The National Review writes:
A Nebraska school district has instructed its teachers to stop referring to students by “gendered expressions” such as “boys and girls,” and use “gender inclusive” ones such as “purple penguins” instead.
“Don’t use phrases such as ‘boys and girls,’ ‘you guys,’ ‘ladies and gentlemen,’ and similarly gendered expressions to get kids’ attention,” instructs a training document given to middle-school teachers at the Lincoln Public Schools.
“Create classroom names and then ask all of the ‘purple penguins’ to meet on the rug,” it advises.
The document also warns against asking students to “line up as boys or girls,” and suggests asking them to line up by whether they prefer “skateboards or bikes/milk or juice/dogs or cats/summer or winter/talking or listening.”

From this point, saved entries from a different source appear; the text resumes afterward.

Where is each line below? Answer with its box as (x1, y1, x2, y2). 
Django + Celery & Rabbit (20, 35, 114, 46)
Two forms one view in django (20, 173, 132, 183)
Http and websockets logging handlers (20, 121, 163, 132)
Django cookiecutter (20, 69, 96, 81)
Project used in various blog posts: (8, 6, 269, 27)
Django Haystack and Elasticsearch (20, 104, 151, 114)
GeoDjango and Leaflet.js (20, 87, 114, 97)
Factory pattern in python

“Always ask yourself . . . ‘Will this configuration create a gendered space?’” the document says.
The “purple penguins” section can be seen below …
Click on this link to view the entire document …
Teachers are encouraged to hang signs which say “all genders welcome,” and when gender identification is absolutely necessary, they are to refer to a “boy, girl, both, or neither.”
Even more eerie are the attacks on free speech in the document.
Step 6 instructs the teachers to question somebody who looks at gender in a typical boy/girl manner. Step 7 tells teachers to find examples of “gender stereotyping” in the media, then “call it out and interrogate it.”
Step 8 however, goes a step further. Teachers are told to be “intolerant” towards those who may disagree with gender inclusive references, to “push the individual,” and take “punitive” actions to stop the behavior in their presence.
Nothing like teaching tolerance of others by being completely intolerant of those who might disagree.